Immagina il profondo Sud degli Stati Uniti, giù in Louisiana vicino a New Orleans, in campagna, lontano dalla città: in mezzo agli alberi c’è una piccola baracca di legno e terra. Lì vive Johnny B. Goode, un ragazzo di campagna che a scuola non è mai andato bene e fa fatica persino a leggere e scrivere, ma quando prende in mano la chitarra succede qualcosa: la suona con una naturalezza e un’energia talmente forti che sembra il suono limpido e squillante di una campana. Johnny non ha un palco, né un locale dove suonare: porta la sua chitarra in un sacco di iuta sulla spalla e va a sedersi vicino ai binari del treno, sotto un albero. Lì si mette a strimpellare seguendo il ritmo dei treni che passano: le ruote sui binari fanno da batteria, lui ci suona sopra la chitarra.
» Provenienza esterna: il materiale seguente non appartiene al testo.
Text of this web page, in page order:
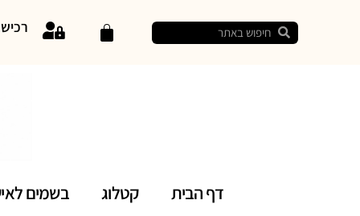
דף הבית קטלוג בשמים
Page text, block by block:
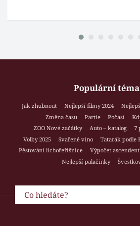
Populární
Jak zhubnout Nejlepší filmy 2024
Změna času
Partie Počasí
ZOO Nové začátky
Auto – katalog
7
Volby 2025
Svařené víno Tatarák podle
Pěstování lichořeřišnice
Výpočet
Nejlepší palačinky
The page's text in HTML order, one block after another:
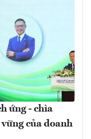
ứng - chìa
của doanh
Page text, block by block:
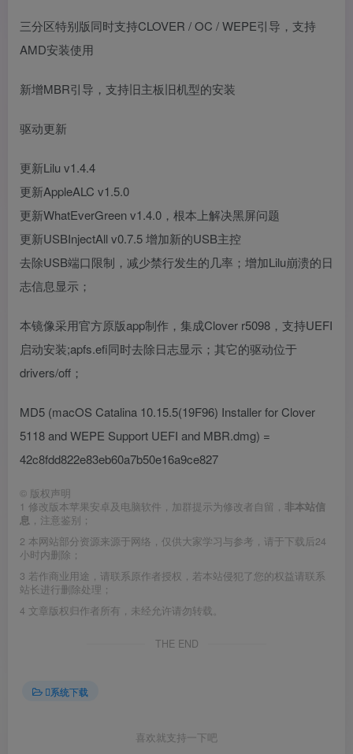
三分区特别版同时支持CLOVER / OC / WEPE引导，支持
AMD安装使用
新增MBR引导，支持旧主板旧机型的安装
驱动更新
更新Lilu v1.4.4
更新AppleALC v1.5.0
更新WhatEverGreen v1.4.0，根本上解决黑屏问题
更新USBInjectAll v0.7.5 增加新的USB主控
去除USB端口限制，减少禁行发生的几率；增加Lilu崩溃的日
志信息显示；
本镜像采用官方原版app制作，集成Clover r5098，支持UEFI
启动安装;apfs.efi同时去除日志显示；其它的驱动位于
drivers/off；
MD5 (macOS Catalina 10.15.5(19F96) Installer for Clover
5118 and WEPE Support UEFI and MBR.dmg) =
42c8fdd822e83eb60a7b50e16a9ce827
© 版权声明
1 修改版本苹果安卓及电脑软件，加群提示为修改者自留， 非本站信
息 ，注意鉴别；
2 本网站部分资源来源于网络，仅供大家学习与参考，请于下载后24
小时内删除；
3 若作商业用途，请联系原作者授权，若本站侵犯了您的权益请联系
站长进行删除处理；
4 文章版权归作者所有，未经允许请勿转载。
THE END
系统下载
喜欢就支持一下吧
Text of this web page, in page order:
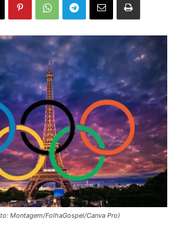
Montagem/FolhaGospel/Canva Pro)
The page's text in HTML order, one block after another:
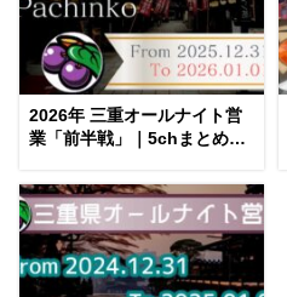
2026年 三重オールナイト営
業「前半戦」｜5chまとめ＆
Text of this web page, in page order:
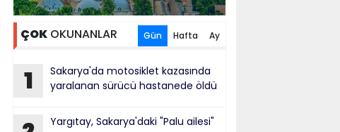
ÇOK OKUNANLAR Gün Hafta Ay
1
Sakarya'da motosiklet kazasında
yaralanan sürücü hastanede öldü
Yargıtay, Sakarya'daki "Palu ailesi"
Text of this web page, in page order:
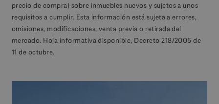
precio de compra) sobre inmuebles nuevos y sujetos a unos
requisitos a cumplir. Esta información está sujeta a errores,
omisiones, modificaciones, venta previa o retirada del
mercado. Hoja informativa disponible, Decreto 218/2005 de
11 de octubre.
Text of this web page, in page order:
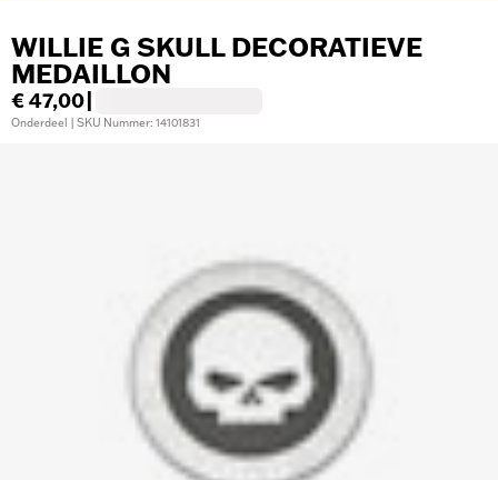
WILLIE G SKULL DECORATIEVE
MEDAILLON
€ 47,00
Onderdeel | SKU Nummer: 14101831
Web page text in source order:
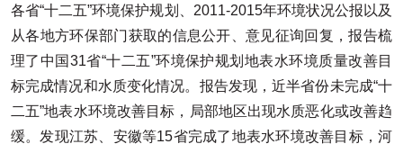
各省“十二五”环境保护规划、2011-2015年环境状况公报以及
从各地方环保部门获取的信息公开、意见征询回复，报告梳
理了中国31省“十二五”环境保护规划地表水环境质量改善目
标完成情况和水质变化情况。报告发现，近半省份未完成“十
二五”地表水环境改善目标，局部地区出现水质恶化或改善趋
缓。发现江苏、安徽等15省完成了地表水环境改善目标，河
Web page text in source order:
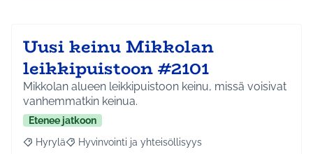
Uusi keinu Mikkolan
leikkipuistoon #2101
Mikkolan alueen leikkipuistoon keinu, missä voisivat
vanhemmatkin keinua.
Etenee jatkoon
Rajaa tulokset aihepiirin mukaan: Hyrylä
Hyrylä Rajaa tulokset teeman mukaan: Hyvinvointi ja
Hyvinvointi ja yhteisöllisyys
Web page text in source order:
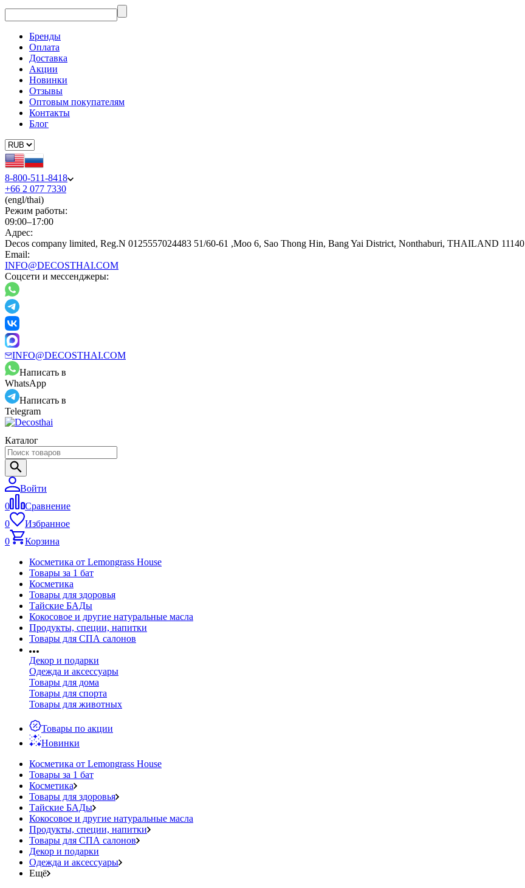
Бренды
Оплата
Доставка
Акции
Новинки
Отзывы
Оптовым покупателям
Контакты
Блог
8-800-511-8418
+66 2 077 7330
(engl/thai)
Режим работы:
09:00–17:00
Адрес:
Decos company limited, Reg.N 0125557024483 51/60-61 ,Moo 6, Sao Thong Hin, Bang Yai District, Nonthaburi, THAILAND 11140
Email:
INFO@DECOSTHAI.COM
Соцсети и мессенджеры:
INFO@DECOSTHAI.COM
Написать в
WhatsApp
Написать в
Telegram
Каталог
Войти
0
Сравнение
0
Избранное
0
Корзина
Косметика от Lemongrass House
Товары за 1 бат
Косметика
Товары для здоровья
Тайские БАДы
Кокосовое и другие натуральные масла
Продукты, специи, напитки
Товары для СПА салонов
Декор и подарки
Одежда и аксессуары
Товары для дома
Товары для спорта
Товары для животных
Товары по акции
Новинки
Косметика от Lemongrass House
Товары за 1 бат
Косметика
Товары для здоровья
Тайские БАДы
Кокосовое и другие натуральные масла
Продукты, специи, напитки
Товары для СПА салонов
Декор и подарки
Одежда и аксессуары
Ещё
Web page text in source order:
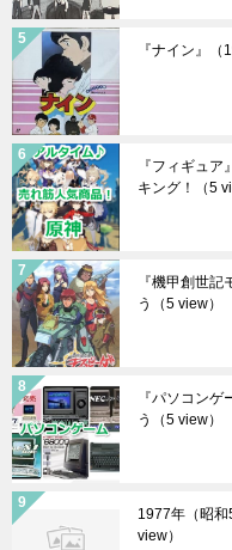
『ナイン』
『フィギュ
キング！
（5
『機甲創世
う
（5 view）
『パソコン
う
（5 view）
1977年（昭和
view）
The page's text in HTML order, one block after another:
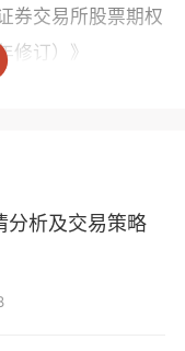
券交易所股票期权
修订）》
延续衍生品市场
思路，在降低制
，防范投机资本
分析及交易策略
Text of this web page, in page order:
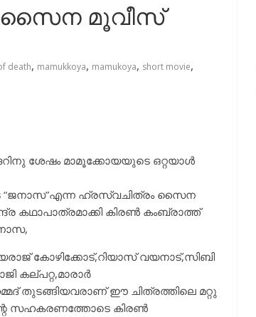
സൈന മൂവീസ്
death, mamukkoya, mamukoya, short movie,
ശേഷം മാമൂക്കോയയുടെ ഒറ്റയാൾ
“ജനാസ”എന്ന ഹ്രസ്വചിത്രം സൈന
കഥാപാത്രമാക്കി കിരൺ കംബ്രാത്ത്
കോഴിക്കോട്,റിയാസ് വയനാട്,സിബി
കല്പറ്റ,മാരാർ
തുടങ്ങിയവരാണ് ഈ ചിത്രത്തിലെ മറ്റു
സഹകരണത്തോടെ കിരൺ
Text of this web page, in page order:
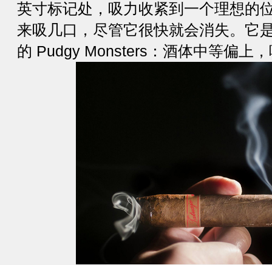
英寸标记处，吸力收紧到一个理想的
来吸几口，尽管它很快就会消失。它
的 Pudgy Monsters：酒体中等偏上
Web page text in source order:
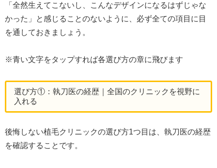
「全然生えてこないし、こんなデザインになるはずじゃな
かった」と感じることのないように、必ず全ての項目に目
を通しておきましょう。
※青い文字をタップすれば各選び方の章に飛びます
選び方①：執刀医の経歴｜全国のクリニックを視野に
入れる
後悔しない植毛クリニックの選び方1つ目は、執刀医の経歴
を確認することです。
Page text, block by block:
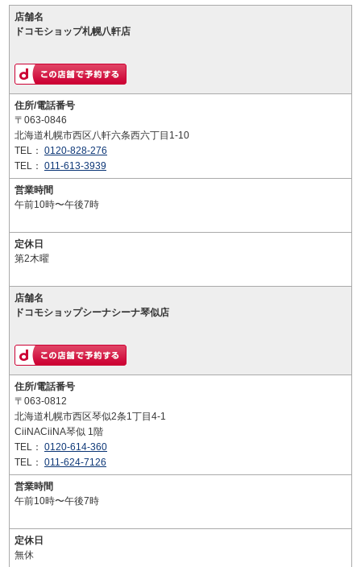
店舗名
ドコモショップ札幌八軒店
住所/電話番号
〒063-0846
北海道札幌市西区八軒六条西六丁目1-10
TEL： 0120-828-276
TEL： 011-613-3939
営業時間
午前10時〜午後7時
定休日
第2木曜
店舗名
ドコモショップシーナシーナ琴似店
住所/電話番号
〒063-0812
北海道札幌市西区琴似2条1丁目4-1
CiiNACiiNA琴似 1階
TEL： 0120-614-360
TEL： 011-624-7126
営業時間
午前10時〜午後7時
定休日
無休

I macchinisti lo vedono sempre lì all'ombra, giorno dopo giorno; la gente che passa lungo la ferrovia si ferma a guardarlo e a un certo punto esclama più o meno: “Accidenti, ma come suona bene quel ragazzino di campagna!”.  
“Vai, Johnny, vai”.
Anche la madre di Johnny crede in lui: gli dice che un giorno, quando diventerà un uomo, sarà il capo di una grande band. Lei immagina persone che arriveranno da lontano solo per sentirlo suonare al calare del sole, quasi come un rito: la musica di Johnny diventerà l’evento per cui valga la pena fare chilometri. E sogna che un giorno il nome del figlio sarà scritto a lettere luminose su un’insegna, qualcosa del tipo “stasera Johnny B. Goode”, come i cartelloni dei teatri o dei grandi locali.
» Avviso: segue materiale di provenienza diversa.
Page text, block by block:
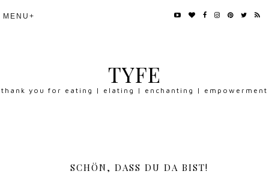
TYFE
thank you for eating | elating | enchanting | empowerment
SCHÖN, DASS DU DA BIST!
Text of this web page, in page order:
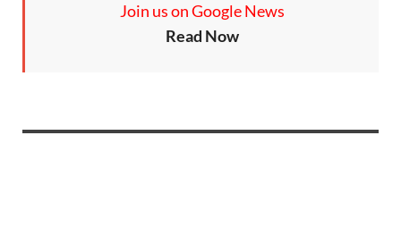
Join us on Google News
Read Now
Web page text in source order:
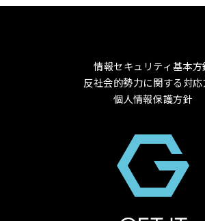
情報セキュリティ基本方
反社会的勢力に関する対応
個人情報保護方針
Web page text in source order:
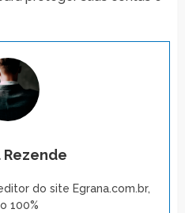
do site Egrana.com.br,
100%
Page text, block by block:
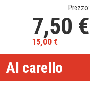
Prezzo:
7,50 €
15,00€
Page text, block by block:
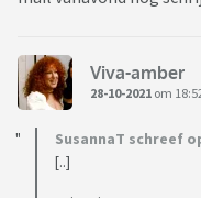
Viva-amber
28-10-2021 om
SusannaT schreef
[..]
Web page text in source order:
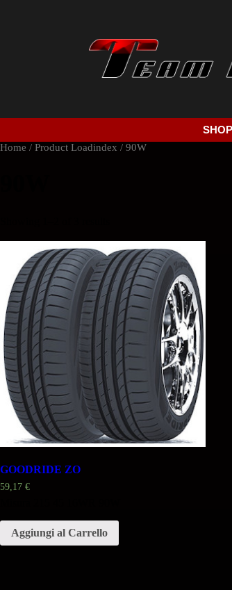
SHOP
Home / Product Loadindex / 90W
GOODRIDE ZO
59,17 €
Aggiungi al Carrello
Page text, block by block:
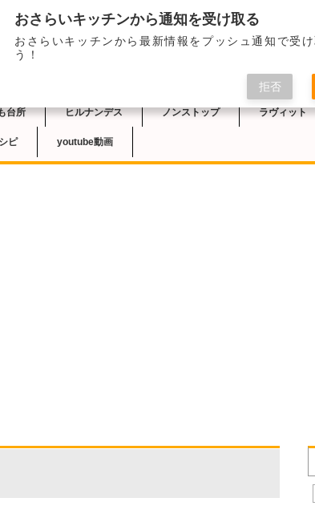
2024/5/14のNHK
り「みそギョーザ
１と野菜たっぷり
台所 ヒルナンデス ノンストップ ラヴィット
ピ youtube動画
おさらいキッチンから通知を受け取る
おさらいキッチンから最新情報をプッシュ通知で受
う！
拒否
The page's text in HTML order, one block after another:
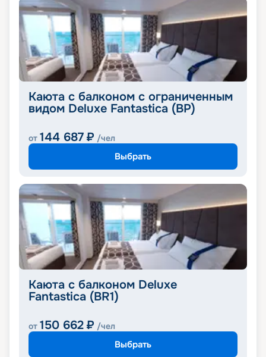
Каюта с балконом с ограниченным
видом Deluxe Fantastica (BP)
от 144 687 ₽ /чел
Выбрать
Каюта с балконом Deluxe
Fantastica (BR1)
от 150 662 ₽ /чел
Выбрать
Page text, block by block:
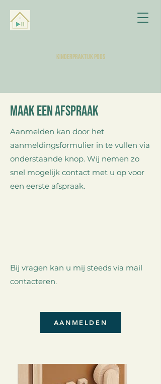
KINDERPRAKTIJK POOS
Maak een afspraak
Aanmelden kan door het
aanmeldingsformulier in te vullen via
onderstaande knop. Wij nemen zo
snel mogelijk contact met u op voor
een eerste afspraak.
​Bij vragen kan u mij steeds via mail
contacteren.
AANMELDEN
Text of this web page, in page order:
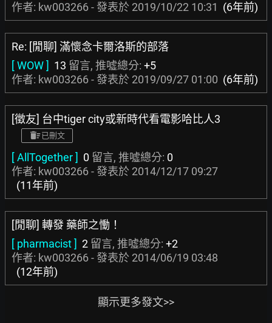
作者: kw003266 - 發表於 2019/10/22 10:31 (6年前)
Re: [閒聊] 滿懷念卡爾洛斯的部落
[ WOW ] 13 留言, 推噓總分: +5
作者: kw003266 - 發表於 2019/09/27 01:00 (6年前)
[徵友] 台中tiger city或新時代看電影哈比人3
已刪文
[ AllTogether ] 0 留言, 推噓總分: 0
作者: kw003266 - 發表於 2014/12/17 09:27
(11年前)
[閒聊] 轉發 藥師之慟！
[ pharmacist ] 2 留言, 推噓總分: +2
作者: kw003266 - 發表於 2014/06/19 03:48
(12年前)
顯示更多發文>>
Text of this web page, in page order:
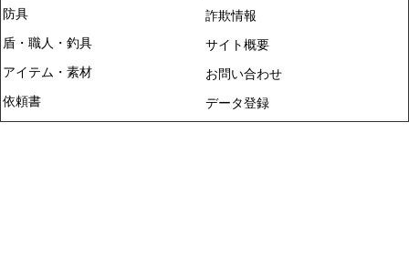
防具
盾・職人・釣具
アイテム・素材
依頼書
詐欺情報
サイト概要
お問い合わせ
データ登録
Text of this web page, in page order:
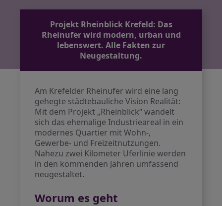
Projekt Rheinblick Krefeld: Das
Rheinufer wird modern, urban und
lebenswert. Alle Fakten zur
Neugestaltung.
Am Krefelder Rheinufer wird eine lang
gehegte städtebauliche Vision Realität:
Mit dem Projekt „Rheinblick“ wandelt
sich das ehemalige Industrieareal in ein
modernes Quartier mit Wohn-,
Gewerbe- und Freizeitnutzungen.
Nahezu zwei Kilometer Uferlinie werden
in den kommenden Jahren umfassend
neugestaltet.
Worum es geht
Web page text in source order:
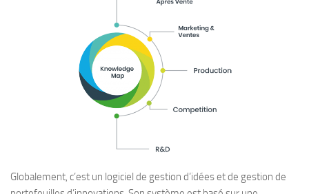
Globalement, c’est un logiciel de gestion d’idées et de gestion de
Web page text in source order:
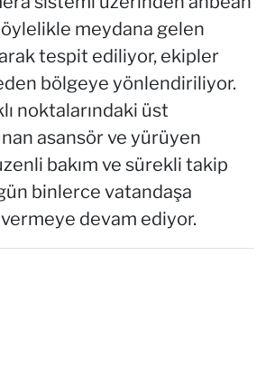
meydana gelen
tespit ediliyor, ekipler
bölgeye yönlendiriliyor.
noktalarındaki üst
asansör ve yürüyen
bakım ve sürekli takip
binlerce vatandaşa
devam ediyor.
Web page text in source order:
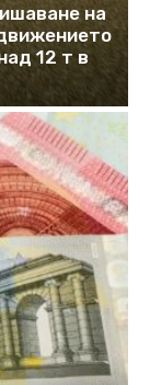
на
12 т в

Questo era il sogno americano in versione rock.

Ed è proprio questo quanto ci racconta la nostra canzone: una delle più importanti della storia del rock’n’roll, forse il suo vero atto di nascita, quasi un certificato anagrafico del genere. Chuck Berry scrisse “Johnny B. Goode” nel 1955 e la pubblicò il 31 marzo 1958. Il brano fu tra i primi a parlare contemporaneamente al pubblico nero e a quello bianco, entrando sia nelle classifiche R&B sia in quelle pop generaliste.

Per fissare meglio la canzone, guardiamo questo video d’epoca:
Vi invito però anche a rivedere questo spezzone di “Ritorno al futuro”, in cui la versione suonata da Michael J. Fox, nel suo viaggio nel tempo, finisce paradossalmente per ispirare il vero autore, Chuck Berry: https://www.youtube.com/watch?v=e_EfLbbc9Zc&t=17s
Come si vede dal primo video, le performance dal vivo di Berry richiedevano grande energia scenica. Il suo marchio di fabbrica era la celebre “duck walk” (la “camminata delle papere”), poi imitata da moltissimi altri artisti.
 
Musicalmente, per questa canzone Berry riprese alcuni riff di chitarra reinterpretandoli a modo suo: l’introduzione deriva dal brano di Louis Jordan “Ain’t That Just Like a Woman”, mentre l’assolo si ispira a “Strollin’ With Bones” di T-Bone Walker del 1950. Berry inoltre curava con grande attenzione sia la scrittura sia l’interpretazione dei testi: voleva che le parole raccontassero una storia e che fossero chiaramente comprensibili, per questo le articolava con grande precisione, a differenza di molti colleghi che lo avevano preceduto.
Questa canzone nasconde anche una storia di collaborazione e “tradimento” tra Chuck Berry e Johnnie Johnson. Johnson era il pianista abituale della band, e secondo la sua stessa versione dei fatti fu co‑autore di gran parte delle musiche dei successi di Berry, che invece scriveva anche i testi. Sulla figura di Johnny B. Goode gli studiosi non sono concordi: per alcuni sarebbe un’autobiografia mascherata di Berry, con Johnson ad ispirare solo parte dell’atmosfera e del sound; per altri si tratterebbe di una versione romanzata della parabola artistica di Johnnie Johnson, quasi un omaggio di Berry al suo pianista.
Una cosa però è certa: Johnnie Johnson non partecipò alla registrazione del brano. Pur avendo suonato in molte incisioni di Berry, in studio venne sostituito da Lafayette Leake al piano, con Willie Dixon al basso e Fred Below alla batteria. Un altro fatto certo è che nel 2000 Johnson intentò causa contro Berry. Sosteneva che, per quasi tutti i successi di Berry fino al 1966 (e per molti lati B e brani d’album), Berry avesse portato soltanto i testi, che poi avevano messo in musica insieme. Johnson affermava che Berry aveva approfittato del suo carattere mite e della sua ingenuità, facendogli credere che l’unico compenso dovuto fosse il cachet come musicista durante le sessioni. Con la causa rivendicava la metà delle decine di milioni di dollari in diritti d’autore, licenze e altri proventi generati dal catalogo di Berry, ma la sua richiesta fu respinta e la causa venne archiviata.
 
“Johnny B. Goode” vendette all'epoca della sua uscita quasi due milioni di copie nel mondo. In classifica non raggiunse mai la vetta, fermandosi al #8 della Billboard e al #2 nella Hot R&B Songs; nella classifica che stiamo raccontando arrivò al #7, per poi essere retrocessa al #33 nell'aggiornamento del 2021. La rivincita arrivò nel 2008, quando Rolling Stone la designò come miglior brano nella lista “100 Greatest Guitar Songs of All Time”.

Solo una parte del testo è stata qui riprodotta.